A compilação das discussões nas oficinas nos 38 indicadores aconteceu com a colaboração de representantes de instituições da Amazônia, das Escolas Familiares Agrícolas e dos estudantes participantes das oficinas – eles constituíram um grupo chamado de “decisores”.
Ainda em 2019, a equipe do projeto retorna a quatro dos locais onde foram realizados esses encontros para avaliar a eficácia do conjunto definido, juntamente com esses decisores.
“Vamos fazer o pré-teste e devolver para eles analisarem coletivamente”
diz Mangabeira
Cursos e lançamento do aplicativo
A próxima etapa será, então, a disponibilização do aplicativo e a realização de oito cursos presenciais sobre o levantamento do índice de sustentabilidade, nos mesmos locais das primeiras oficinas. Está prevista também uma versão online dessa capacitação, aberta à sociedade.

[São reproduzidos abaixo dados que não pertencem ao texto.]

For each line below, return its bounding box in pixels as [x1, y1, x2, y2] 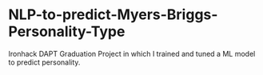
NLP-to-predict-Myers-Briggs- [8, 6, 218, 24]
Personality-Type [8, 22, 126, 41]
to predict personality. [8, 57, 81, 67]
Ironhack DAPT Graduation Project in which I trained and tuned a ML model [8, 49, 256, 58]
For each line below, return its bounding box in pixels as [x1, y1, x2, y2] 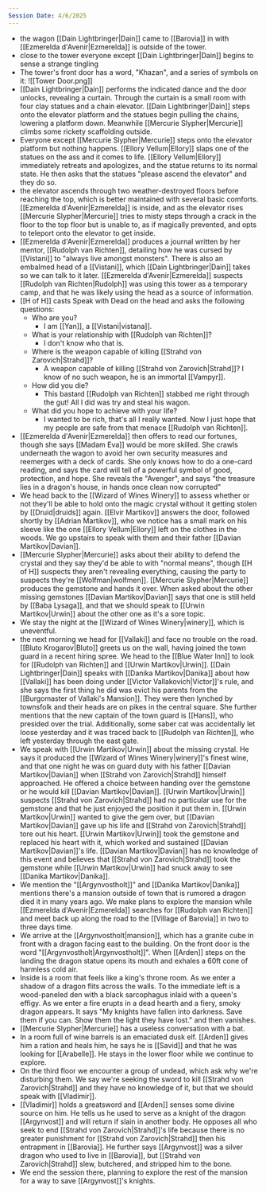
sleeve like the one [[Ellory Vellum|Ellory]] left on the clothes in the [19, 524, 237, 534]
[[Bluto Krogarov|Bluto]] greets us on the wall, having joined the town [19, 643, 246, 652]
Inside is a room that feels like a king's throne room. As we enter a [19, 972, 236, 982]
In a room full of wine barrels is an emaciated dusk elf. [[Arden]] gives [19, 1032, 249, 1042]
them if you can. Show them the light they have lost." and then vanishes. [19, 1015, 256, 1024]
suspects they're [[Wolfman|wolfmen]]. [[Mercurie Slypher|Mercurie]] [19, 575, 249, 585]
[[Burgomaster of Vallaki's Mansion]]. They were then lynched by [19, 694, 233, 703]
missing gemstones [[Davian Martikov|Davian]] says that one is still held [19, 592, 256, 601]

Para a professora Olga Oliveira dos Anjos, assessora técnica do Instituto de Representação, Coordenação e Assessoria Familiar Rural (Ircoa) no Maranhão, o aplicativo e o índice multicritério de sustentabilidade são ferramentas para os jovens identificarem precisamente o que não está funcionando em suas propriedades e buscarem ajuda de forma direcionada.
“Ele pode saber que não está bom, porque isso é perceptível, mas não tem algo que valide e que mostre onde está o problema”
A opinião é compartilhada pelo estudante Adolfo Carvalho, egresso de Escola Familiar de Marabá. Segundo ele, a ferramenta pode fornecer dados concretos para a solicitação de políticas públicas.
Além da Embrapa Territorial, atuam no projeto a Embrapa Informática Agropecuária (SP) e unidades da Empresa na região amazônica: Embrapa Acre, Embrapa Amapá, Embrapa Amazônia Ocidental (AM), Embrapa Amazônia Oriental (PA), Embrapa Cocais (MA), Embrapa Rondônia e Embrapa Roraima. Também têm colaborado pesquisadores da Escola Politécnica e Faculdade de Economia, Administração e Contabilidade da Universidade de São Paulo (FEA-USP) e do Instituto de Socioeconomia Solidária (ISES).